* Action item
Starting with the line containing "que soit scindé" and going on through the line containing "(iii) déterminer une", return the lines of the data below exactly, and only those.

* Records for the task

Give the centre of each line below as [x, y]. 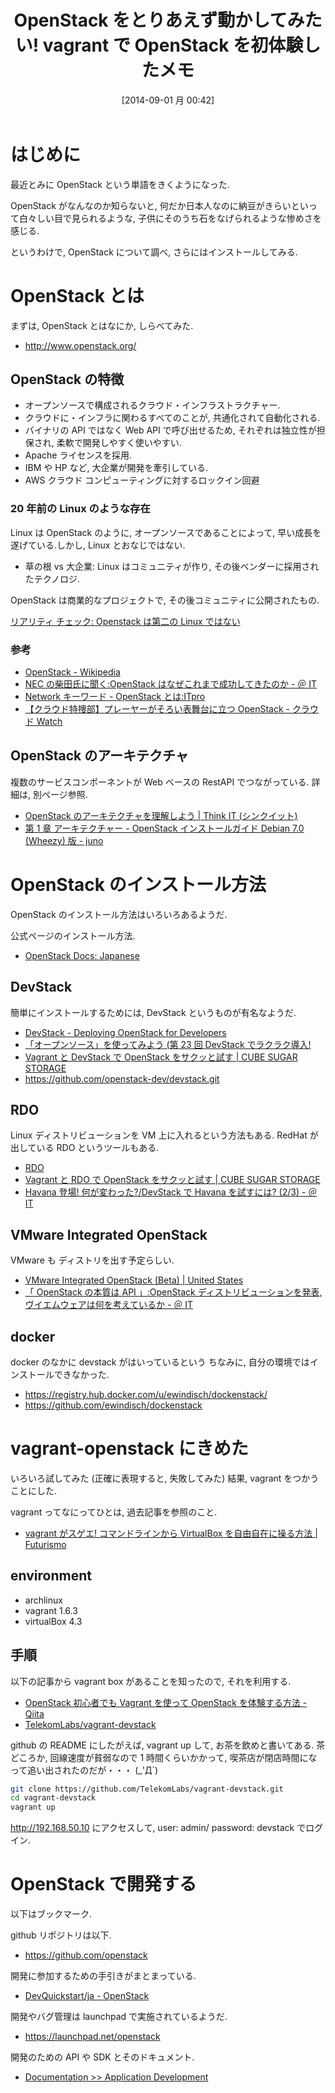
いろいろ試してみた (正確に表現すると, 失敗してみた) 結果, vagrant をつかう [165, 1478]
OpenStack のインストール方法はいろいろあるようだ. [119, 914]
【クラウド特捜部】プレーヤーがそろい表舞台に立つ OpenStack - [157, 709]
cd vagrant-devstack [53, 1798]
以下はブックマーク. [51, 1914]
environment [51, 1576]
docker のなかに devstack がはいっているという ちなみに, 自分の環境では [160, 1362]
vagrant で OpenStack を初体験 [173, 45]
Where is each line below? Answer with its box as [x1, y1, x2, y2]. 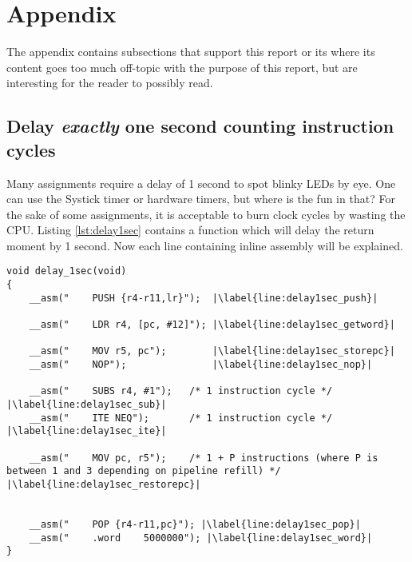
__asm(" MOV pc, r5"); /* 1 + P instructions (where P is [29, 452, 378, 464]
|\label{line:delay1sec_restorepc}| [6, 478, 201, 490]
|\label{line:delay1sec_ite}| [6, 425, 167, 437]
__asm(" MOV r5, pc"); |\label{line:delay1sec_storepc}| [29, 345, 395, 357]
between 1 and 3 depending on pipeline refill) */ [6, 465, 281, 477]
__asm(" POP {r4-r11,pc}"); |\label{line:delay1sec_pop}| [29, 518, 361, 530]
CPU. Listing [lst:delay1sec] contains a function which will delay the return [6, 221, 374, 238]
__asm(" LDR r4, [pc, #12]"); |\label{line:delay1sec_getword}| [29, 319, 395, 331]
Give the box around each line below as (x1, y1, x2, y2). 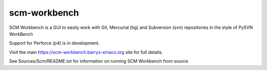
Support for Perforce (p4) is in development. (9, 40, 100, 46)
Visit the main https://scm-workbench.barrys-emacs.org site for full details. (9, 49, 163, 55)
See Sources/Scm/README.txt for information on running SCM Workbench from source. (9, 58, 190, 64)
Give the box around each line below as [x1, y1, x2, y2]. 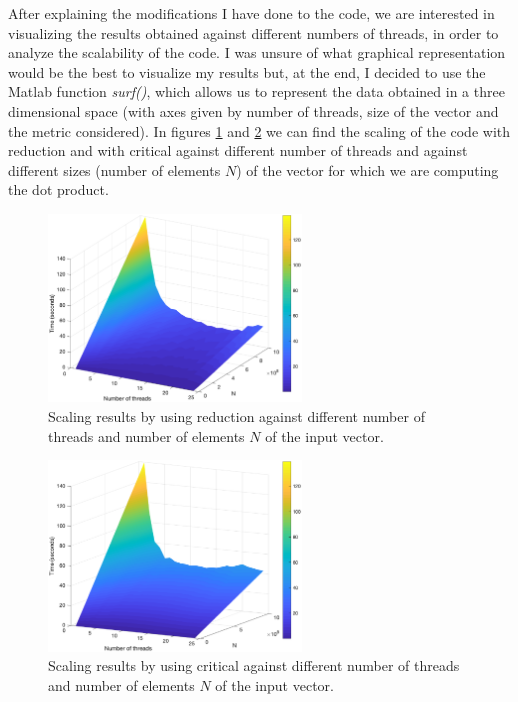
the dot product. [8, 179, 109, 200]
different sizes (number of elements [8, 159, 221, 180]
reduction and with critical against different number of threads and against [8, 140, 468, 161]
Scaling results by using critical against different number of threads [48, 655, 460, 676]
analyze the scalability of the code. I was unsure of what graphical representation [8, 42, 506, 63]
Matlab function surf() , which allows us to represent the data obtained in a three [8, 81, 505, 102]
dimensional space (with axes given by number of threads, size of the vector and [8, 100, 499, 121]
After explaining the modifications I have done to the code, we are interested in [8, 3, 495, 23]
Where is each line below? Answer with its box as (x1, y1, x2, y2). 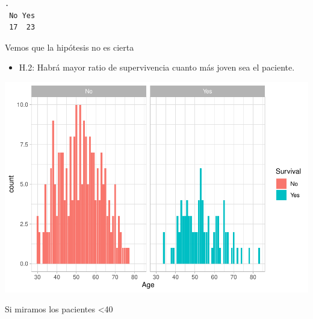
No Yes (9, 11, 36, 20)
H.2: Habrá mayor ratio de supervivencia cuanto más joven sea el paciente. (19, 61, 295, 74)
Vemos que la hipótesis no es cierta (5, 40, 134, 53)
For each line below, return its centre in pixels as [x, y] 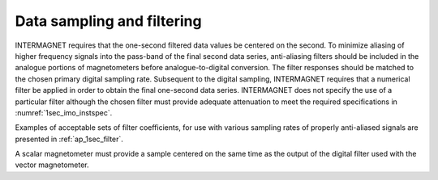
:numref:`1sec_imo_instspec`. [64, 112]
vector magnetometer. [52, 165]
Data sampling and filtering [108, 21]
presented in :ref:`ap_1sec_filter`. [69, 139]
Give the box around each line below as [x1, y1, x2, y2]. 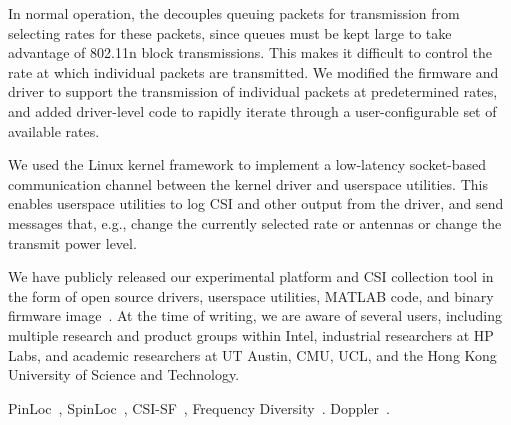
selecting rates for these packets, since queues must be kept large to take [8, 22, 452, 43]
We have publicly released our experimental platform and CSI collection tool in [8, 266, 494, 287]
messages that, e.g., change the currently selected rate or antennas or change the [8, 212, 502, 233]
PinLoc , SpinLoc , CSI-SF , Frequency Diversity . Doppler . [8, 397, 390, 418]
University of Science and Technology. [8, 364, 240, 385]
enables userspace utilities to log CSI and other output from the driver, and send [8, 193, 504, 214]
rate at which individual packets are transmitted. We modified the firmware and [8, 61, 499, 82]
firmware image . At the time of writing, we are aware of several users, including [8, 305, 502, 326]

---

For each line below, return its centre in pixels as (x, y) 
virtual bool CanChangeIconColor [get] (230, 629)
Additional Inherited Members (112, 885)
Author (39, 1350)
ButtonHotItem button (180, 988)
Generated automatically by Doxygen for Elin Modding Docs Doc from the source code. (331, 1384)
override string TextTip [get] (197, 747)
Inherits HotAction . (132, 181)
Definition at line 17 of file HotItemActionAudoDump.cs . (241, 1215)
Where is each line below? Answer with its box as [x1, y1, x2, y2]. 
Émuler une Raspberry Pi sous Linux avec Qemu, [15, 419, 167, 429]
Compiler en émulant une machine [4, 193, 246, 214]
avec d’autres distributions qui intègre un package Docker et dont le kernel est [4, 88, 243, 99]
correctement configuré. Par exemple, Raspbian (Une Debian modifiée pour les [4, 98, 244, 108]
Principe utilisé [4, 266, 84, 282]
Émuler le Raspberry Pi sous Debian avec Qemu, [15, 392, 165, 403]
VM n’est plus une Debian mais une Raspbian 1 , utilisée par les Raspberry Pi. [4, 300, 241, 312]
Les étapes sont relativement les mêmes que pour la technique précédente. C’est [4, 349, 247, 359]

--

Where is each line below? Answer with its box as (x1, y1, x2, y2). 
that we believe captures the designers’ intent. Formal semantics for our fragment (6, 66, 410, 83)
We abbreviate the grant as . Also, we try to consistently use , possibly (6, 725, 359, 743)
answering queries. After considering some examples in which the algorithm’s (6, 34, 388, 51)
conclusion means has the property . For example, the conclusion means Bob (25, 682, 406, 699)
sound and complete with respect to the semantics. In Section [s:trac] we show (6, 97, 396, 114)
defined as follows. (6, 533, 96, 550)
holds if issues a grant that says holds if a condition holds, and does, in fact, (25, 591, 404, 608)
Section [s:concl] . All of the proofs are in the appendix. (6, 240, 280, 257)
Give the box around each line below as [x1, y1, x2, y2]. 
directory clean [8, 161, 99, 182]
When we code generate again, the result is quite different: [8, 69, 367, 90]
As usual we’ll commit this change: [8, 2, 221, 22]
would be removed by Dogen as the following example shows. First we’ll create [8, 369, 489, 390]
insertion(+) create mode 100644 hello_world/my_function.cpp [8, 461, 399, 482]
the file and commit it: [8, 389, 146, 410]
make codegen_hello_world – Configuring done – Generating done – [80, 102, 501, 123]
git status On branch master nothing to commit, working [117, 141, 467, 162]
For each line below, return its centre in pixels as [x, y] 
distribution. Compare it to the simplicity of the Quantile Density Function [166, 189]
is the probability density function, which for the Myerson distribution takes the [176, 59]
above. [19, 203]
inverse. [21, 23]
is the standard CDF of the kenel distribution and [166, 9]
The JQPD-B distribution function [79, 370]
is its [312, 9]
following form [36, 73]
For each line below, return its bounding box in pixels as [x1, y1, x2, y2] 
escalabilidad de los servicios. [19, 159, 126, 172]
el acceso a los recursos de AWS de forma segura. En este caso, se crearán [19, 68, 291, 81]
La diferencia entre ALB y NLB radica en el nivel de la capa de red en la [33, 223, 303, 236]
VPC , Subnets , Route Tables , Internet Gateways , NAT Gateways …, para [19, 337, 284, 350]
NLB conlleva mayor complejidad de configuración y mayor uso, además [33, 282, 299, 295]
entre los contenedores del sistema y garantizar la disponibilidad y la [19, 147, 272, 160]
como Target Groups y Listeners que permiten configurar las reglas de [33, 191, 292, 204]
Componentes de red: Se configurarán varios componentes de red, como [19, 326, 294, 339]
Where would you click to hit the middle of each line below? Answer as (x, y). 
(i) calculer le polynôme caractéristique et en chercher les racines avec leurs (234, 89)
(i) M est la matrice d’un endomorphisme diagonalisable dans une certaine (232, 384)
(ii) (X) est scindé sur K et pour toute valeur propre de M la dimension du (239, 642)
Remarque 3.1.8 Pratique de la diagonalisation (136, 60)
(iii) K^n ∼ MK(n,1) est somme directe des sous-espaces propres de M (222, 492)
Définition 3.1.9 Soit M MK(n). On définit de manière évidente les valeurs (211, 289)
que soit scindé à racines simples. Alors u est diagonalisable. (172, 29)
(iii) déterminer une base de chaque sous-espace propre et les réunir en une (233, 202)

* Output below
que soit scindé à racines simples. Alors u est diagonalisable. (172, 29)
(iii) déterminer une base de chaque sous-espace propre et les réunir en une (233, 202)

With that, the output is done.